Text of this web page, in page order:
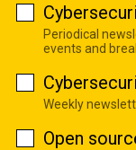
Periodical
events and
Weekly
Open
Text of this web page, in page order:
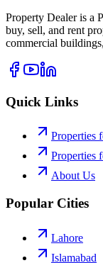
Property Dealer is a
buy, sell, and rent
commercial
Quick Links
Properties
Properties
About Us
Popular Cities
Lahore
Islamabad
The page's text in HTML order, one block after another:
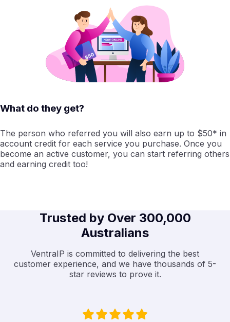
What do they get?
The person who referred you will also earn up to $50* in
account credit for each service you purchase. Once you
become an active customer, you can start referring others
and earning credit too!
Trusted by Over 300,000
Australians
VentraIP is committed to delivering the best
customer experience, and we have thousands of 5-
star reviews to prove it.

^^^^^^^^^^^^^^^^

**Exercise:** With the pictures left out, transcribe the material exactly.

**Exercise output:**
Text of this web page, in page order:
Periodical
events and
Weekly
Open
Text of this web page, in page order:
Property Dealer is a
buy, sell, and rent
commercial
Quick Links
Properties
Properties
About Us
Popular Cities
Lahore
Islamabad
The page's text in HTML order, one block after another:
What do they get?
The person who referred you will also earn up to $50* in
account credit for each service you purchase. Once you
become an active customer, you can start referring others
and earning credit too!
Trusted by Over 300,000
Australians
VentraIP is committed to delivering the best
customer experience, and we have thousands of 5-
star reviews to prove it.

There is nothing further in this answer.